Tuesday, 9 September 2014

Bushido Basics: Warband Construction

Constructing Your Warband

I'm going to assume you, the reader, is familiar with the basic mechanics of Bushido and you know how to throw together a warband. What you may not know is how to make a coherent warband rather than a big collection of all your random models. Random models can work, but that's most often by accident rather than intent.

Scenario, Scenario, Scenario
Before you even think about what to throw into your warband, think about the following things:
Do you have a good VIM model?
How would you like your list to function?
Can you contest zones?

The first question is the easiest to answer. Good VIMs are generally models that can avoid combat in some way. This could be from traits such as Fly, to Ki feats like “Mirage”. Some people like to take very tanky and tough VIMs, but a good number of VIM scenarios award victory points for damage caused to a VIM. From my own experience, the sneakier the VIM, the better.

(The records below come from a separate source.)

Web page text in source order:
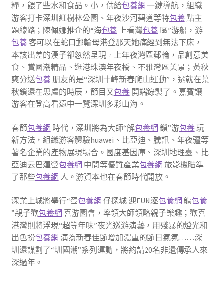
糧，餵了些水和食品。小，供給包養網 一鍵導航，組織
游客打卡深圳紅樹林公園、年夜沙河碧道等特包養點主
題線路；陳佩娜推介的“海包養上看灣包養區”游船，游
包養客可以在蛇口郵輪母港登那天她痛經到無法下床，
本該出差的漢子卻忽然呈現，上年夜灣區郵輪，品創意美
食、賞國潮精品、逛港珠澳年夜橋、不雅灣區美景；黃秋
爽分送包養朋友的是“深圳十峰新春爬山運動”，遷就在葉
秋鎖還在思慮的時辰，節目又包養開端錄製了。嘉賓讓
游客在登高看遠中一覽深圳多彩山海。
春節包養網 時代，深圳將為大師“解包養網 鎖”游包養玩
新方法，組織游客體驗huawei、比亞迪、騰訊、年夜疆等
著名企業的產物展現場合。國度基因庫、深圳地理臺、比
亞迪云巴運營包養網 中間等優質產業包養網 旅影機瞄準
了那些包養網 人。游資本也在春節時代開放。
深業上城將舉行“蛋包養網 仔探城 迎FUN逐包養網 龍包養
”親子歡包養網 喜游園會，率領大師領略親子樂趣；歡喜
港灣則將浮現“超等年味”夜光巡游演藝，用殘暴的燈光和
出色扮包養網 演為新春佳節增加濃重的節日氣氛……深
圳還謀劃了“圳國潮”系列運動，將約請20名非遺傳承人來
深過年。

The second question is a much more probing question in warband construction: How do you see your warband functioning? Is your list planning to roll up the table and kill things? Are you more about scenario denial? Is there some crazy tricks you can pull off with the list? You need to look at how your list will function as a cohesive whole. An excellent example of this was John Sinclair's list that I played against at Common Ground Games:

Temple of Ro-Kan (50 rice)
Master Ekusa
Grey Pilgrim + Prayer Beads
Minor Air Kami
Rice Farmer

The list focuses around a turn of being able to use kamikaze attacks at no risk while Aura of Serenity is up. The Shisa and the Grey Pilgrim are soulless models, so can utilize their dice as they like, whereas John's opponent will have to go full defence. John has a clear idea of what to do with the models in his list here. The warband has some bad match ups (anything with lots of soulless) but the list was built with clear intent and purpose, and there is clear synergy between many of the models.

There are many styles of lists, so think about how you want to achieve some scenario objectives. Is your warband planning to simply hope they can kill enemy models until you have the activation advantage? What happens when your opponent simply rolls all defence dice all the time and nothing dies? This is where knowing the scenario scoring conditions comes in handy, though be aware different factions have different flavours and methods of achieving their goals: the Ito Clan tends to just murder everything on the table, the Silvermoon Trade Syndicate usually relies on special cards, the Prefecture of Ryu will have lots of pass tokens, and so on.

Contesting zones is an interesting dilemma for most players (myself included a lot of the time) as you need models AND rice to hold zones. It means you can contest zones with lots of cheap models, or just a few very expensive ones. It takes a lot of thought about which zones you are going to attempt to hold, and which zones you will only move a token model towards. Certain models make really effective zone controllers, especially models with slams or throws as you can get enemy models away from the scoring requirements for zone control. Effects that give you control tokens on enemy models are incredibly powerful in scenarios with zones, as you flip an enemy model over to your warband for scoring purposes if they end the turn controlled.

You should be able to divide your warband into 3 components when you think about zones: defenders, fighters, tricksters.  Defenders are usually your cheapest or long-ranged models. They're only in your friendly zone for scoring purposes, the majority of their actions are about doing things to the other zones from within the friendly zone. Fighters are generally your best fighters (ironic eh?) as there will be the densest concentration of models in the middle zone or area of the board in most games and you want to be able to stay there for as long as possible. Tricksters are the elusive and difficult to attack models (they can usually be a good VIM) that can dance about and force your opponent to commit more models to defending their home zone.  Of course, some models can swap roles quite easily, such as the Shimogama Vipers for the Ito Clan; they're are so mobile they can shift between all three roles in a pinch.

So, have you picked a good VIM, are you aware of how you want your list to function, and can you contest zones?  If you can answer yes to all these questions, you should have a proper functional warband.